Еще две сценки из экспедиционной жизни КСЭ. Год 1961, КСЭ работает как отдельный отряд в составе экспедиции КМЕТа, руководимой К.П. Флоренским. Состав нашего отряда 51 человек. Всей экспедиции, часть участников которой работали там по одной – две недели, – 76. Естественно, что тон там задавали наши ребята. Взаимоотношения были вполне нормальными, но с оттенком вольности, свободы мнений и без всякого чинопочитания. Поэтому Кирилл Павлович, особенно на первых порах, предпочитал общаться с нашими кадрами через меня. Тем более, что прямой контакт у него вначале не получился. Вольница есть вольница. Но это не просто бесшабашный народ, а люди, сами себя обязавшие быть в экспедиции и выполнять все ее неписаные законы. Вот пара примеров из той жизни.
В самом начале экспедиции Леня Попов, отменный таежник и йог по призванию, получил задание дождаться в Ванаваре прилета очередной нашей группы, возглавить ее для движения по Куликовской тропе, а самое главное – обеспечить нормальную переправу через Чамбу, таежную реку, расположенную на полпути от Ванавары до центра и в это время весьма полноводную.

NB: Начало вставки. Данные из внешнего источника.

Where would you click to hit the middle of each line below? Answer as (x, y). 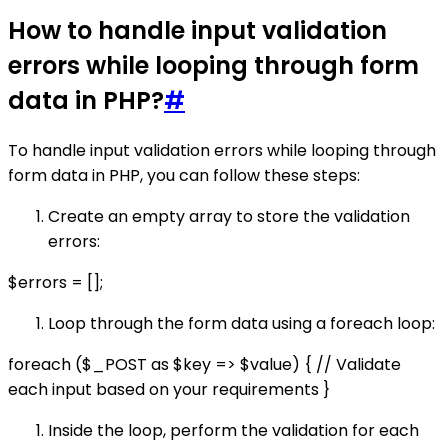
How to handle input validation (197, 30)
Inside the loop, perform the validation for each (233, 430)
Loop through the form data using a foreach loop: (241, 323)
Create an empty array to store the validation (229, 216)
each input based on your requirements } (169, 389)
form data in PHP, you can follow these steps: (184, 175)
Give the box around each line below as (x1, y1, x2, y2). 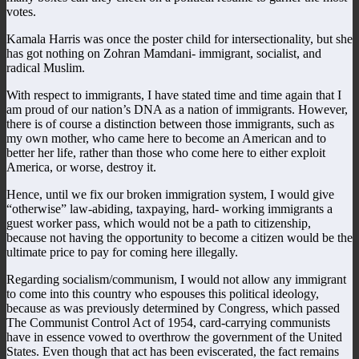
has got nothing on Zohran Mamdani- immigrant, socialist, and (6, 46, 321, 60)
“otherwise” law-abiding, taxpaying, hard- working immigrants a (6, 201, 333, 216)
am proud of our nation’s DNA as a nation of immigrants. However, (6, 102, 348, 116)
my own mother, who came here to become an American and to (6, 131, 326, 145)
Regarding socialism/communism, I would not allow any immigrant (6, 272, 346, 286)
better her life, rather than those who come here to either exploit (6, 145, 325, 159)
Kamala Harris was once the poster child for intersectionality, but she (6, 31, 353, 46)
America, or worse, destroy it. (6, 159, 156, 174)
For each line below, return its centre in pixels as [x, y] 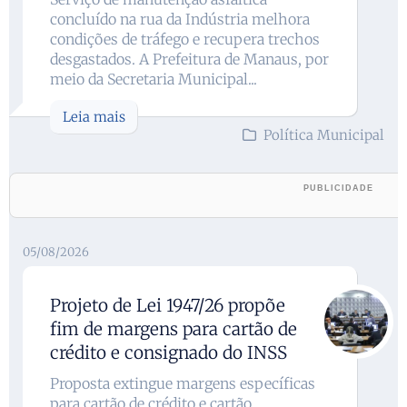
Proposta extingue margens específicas [183, 383]
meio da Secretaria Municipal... [154, 79]
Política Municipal [324, 134]
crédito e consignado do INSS [169, 352]
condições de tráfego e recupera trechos [185, 39]
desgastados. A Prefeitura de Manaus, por [189, 59]
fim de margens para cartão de [174, 328]
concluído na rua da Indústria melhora [180, 19]
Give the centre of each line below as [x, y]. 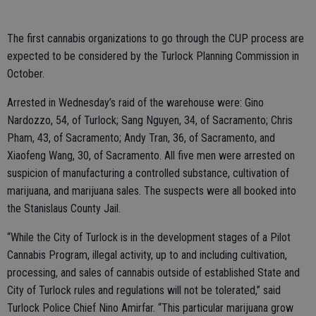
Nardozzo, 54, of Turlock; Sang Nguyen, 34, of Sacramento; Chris [150, 120]
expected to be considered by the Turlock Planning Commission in [153, 56]
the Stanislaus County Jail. [64, 208]
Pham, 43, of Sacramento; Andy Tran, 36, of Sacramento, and [141, 138]
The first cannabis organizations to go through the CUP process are [156, 38]
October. [26, 73]
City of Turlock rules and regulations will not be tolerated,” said [144, 290]
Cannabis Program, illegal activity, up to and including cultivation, [147, 255]
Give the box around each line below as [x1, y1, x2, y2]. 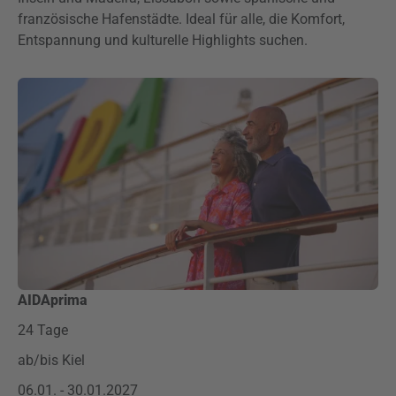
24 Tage [18, 322, 68, 339]
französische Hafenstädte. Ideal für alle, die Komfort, [18, 11, 345, 27]
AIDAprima [18, 292, 88, 308]
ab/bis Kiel [18, 352, 85, 369]
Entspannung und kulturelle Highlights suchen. [18, 32, 308, 49]
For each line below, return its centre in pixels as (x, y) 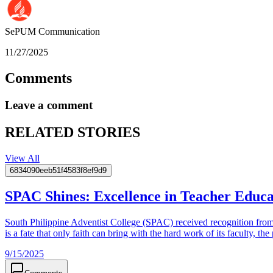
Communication (69, 31)
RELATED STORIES (73, 132)
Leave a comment (49, 105)
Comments (38, 78)
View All (22, 158)
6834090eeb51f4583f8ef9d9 (58, 170)
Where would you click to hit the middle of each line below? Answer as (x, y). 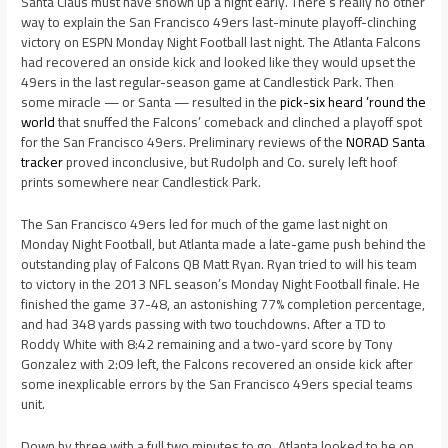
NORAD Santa (386, 141)
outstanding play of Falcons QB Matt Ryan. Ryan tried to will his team (219, 263)
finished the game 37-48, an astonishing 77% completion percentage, (223, 303)
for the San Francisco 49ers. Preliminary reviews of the (184, 141)
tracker (42, 161)
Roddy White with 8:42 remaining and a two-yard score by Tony (207, 343)
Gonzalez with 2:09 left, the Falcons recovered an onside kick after (217, 363)
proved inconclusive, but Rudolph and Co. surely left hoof (230, 161)
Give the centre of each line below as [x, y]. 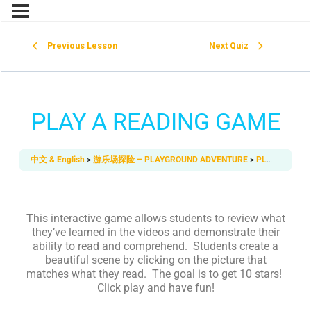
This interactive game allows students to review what [155, 218]
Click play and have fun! [155, 287]
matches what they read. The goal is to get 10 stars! [155, 274]
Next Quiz [229, 46]
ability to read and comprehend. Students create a [155, 246]
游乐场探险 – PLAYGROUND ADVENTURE [171, 159]
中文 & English [59, 159]
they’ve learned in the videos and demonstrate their [155, 232]
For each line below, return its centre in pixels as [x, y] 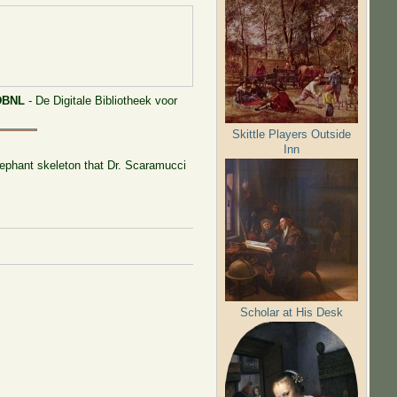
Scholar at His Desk [292, 312]
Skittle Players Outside [292, 134]
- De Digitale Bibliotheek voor [101, 100]
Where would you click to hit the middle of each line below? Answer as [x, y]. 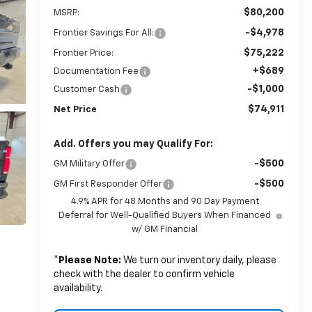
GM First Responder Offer [108, 184]
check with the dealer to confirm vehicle [144, 274]
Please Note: [89, 260]
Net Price [75, 109]
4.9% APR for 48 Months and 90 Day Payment [165, 201]
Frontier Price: [83, 53]
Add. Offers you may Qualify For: [133, 144]
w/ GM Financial [165, 229]
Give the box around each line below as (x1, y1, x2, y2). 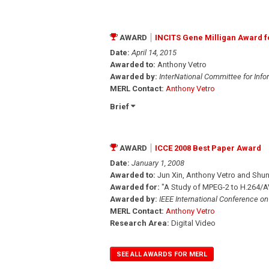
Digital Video (169, 218, 216, 228)
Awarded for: (110, 182, 160, 192)
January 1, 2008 (131, 158, 184, 168)
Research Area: (110, 218, 169, 228)
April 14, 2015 (131, 47, 177, 57)
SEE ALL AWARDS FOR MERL (116, 250, 207, 258)
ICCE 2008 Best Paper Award (155, 143, 261, 153)
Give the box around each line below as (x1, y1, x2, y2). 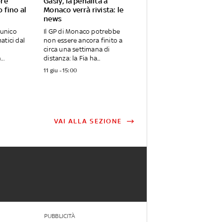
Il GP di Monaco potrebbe (44, 28, 120, 36)
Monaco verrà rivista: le (44, 5, 124, 14)
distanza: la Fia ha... (44, 55, 101, 62)
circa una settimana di (44, 46, 110, 54)
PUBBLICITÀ (44, 213, 75, 220)
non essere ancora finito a (44, 37, 123, 45)
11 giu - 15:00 (44, 67, 77, 74)
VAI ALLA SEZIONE (54, 117, 122, 125)
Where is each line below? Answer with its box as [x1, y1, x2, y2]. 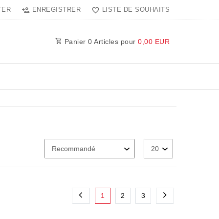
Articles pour [92, 38, 138, 46]
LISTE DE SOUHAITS [102, 6, 170, 13]
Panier [62, 38, 88, 46]
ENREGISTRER [32, 6, 81, 13]
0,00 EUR [138, 38, 170, 46]
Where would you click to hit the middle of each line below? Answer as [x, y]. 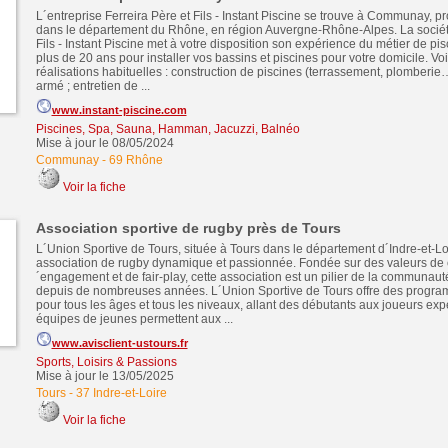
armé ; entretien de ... [92, 86]
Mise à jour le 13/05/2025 [104, 376]
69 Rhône [135, 160]
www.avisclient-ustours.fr [119, 343]
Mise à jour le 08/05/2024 [104, 143]
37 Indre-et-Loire [121, 393]
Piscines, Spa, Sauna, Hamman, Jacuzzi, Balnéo [167, 129]
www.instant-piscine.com [119, 110]
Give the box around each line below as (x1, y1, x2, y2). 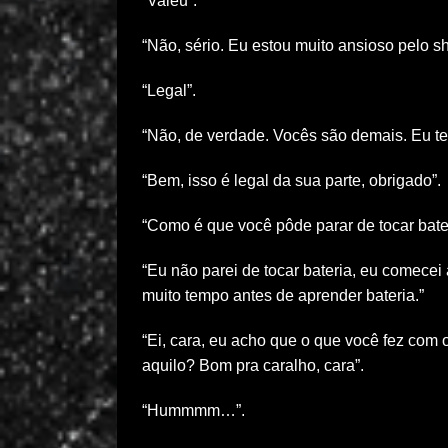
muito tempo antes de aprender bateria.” (142, 287, 424, 304)
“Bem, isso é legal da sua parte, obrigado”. (142, 172, 441, 189)
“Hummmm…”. (142, 402, 245, 419)
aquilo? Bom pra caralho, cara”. (142, 357, 364, 374)
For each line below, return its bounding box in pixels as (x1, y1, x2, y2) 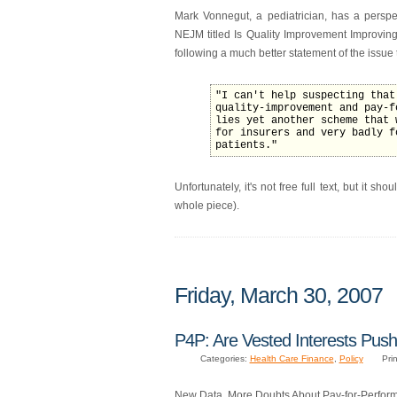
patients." (215, 139, 277, 152)
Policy (339, 354, 363, 364)
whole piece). (175, 199, 239, 213)
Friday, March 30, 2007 (175, 282, 383, 307)
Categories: (199, 354, 250, 364)
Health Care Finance (249, 354, 334, 364)

Однако Леня, услышав, что организуется маршрут, в котором он тоже хотел бы участвовать, сел в попутный вертолет и прилетел на Заимку. Спрашиваю его, а как же быть с переправой группы? Отвечает, что они как-нибудь сами справятся. Кратко и достаточно резко говорю: «Бери на неделю продукты, лодку резиновую и через пару часов двигайся на Чамбу (до которой более 40 километров), дожидайся группу». Недовольный Леня ушел. Здесь Кирилл Павлович, присутствовавший при разговоре и уже немножко познавший наш стиль взаимодействий между собой «на ты и запросто», изумленно говорит: «И Вы думаете, что он пойдет?» Недоумение у меня: «А как же иначе?» Когда Леня действительно ушел, и не через два часа, а через час, Кирилл Павлович стал совсем по-иному относиться ко всей этой внешне разболтанной компании.
Другой пример того же рода. Недели через три после начала работ экспедиции появился в ней Кронид Любарский, тогда астроном, впоследствии известный правозащитник, недавно погибший. Мне довелось быть случайным свидетелем, когда после первых часов знакомства с нашей братией приходит он к Флоренскому и прямо говорит: «Кирилл Павлович, где Вы эту шантрапу набрали? С ними просто невозможно работать. Они же никого не признают!»
Проходит месяц или два. Подходит ко мне Кронид, спрашивает, как ему вступить в КСЭ, кому писать заявление. Напоминаю о том первичном разговоре с К.П. Смеется: «Я ведь тогда ничего не знал о КСЭ, а сейчас хотел бы быть в ее составе».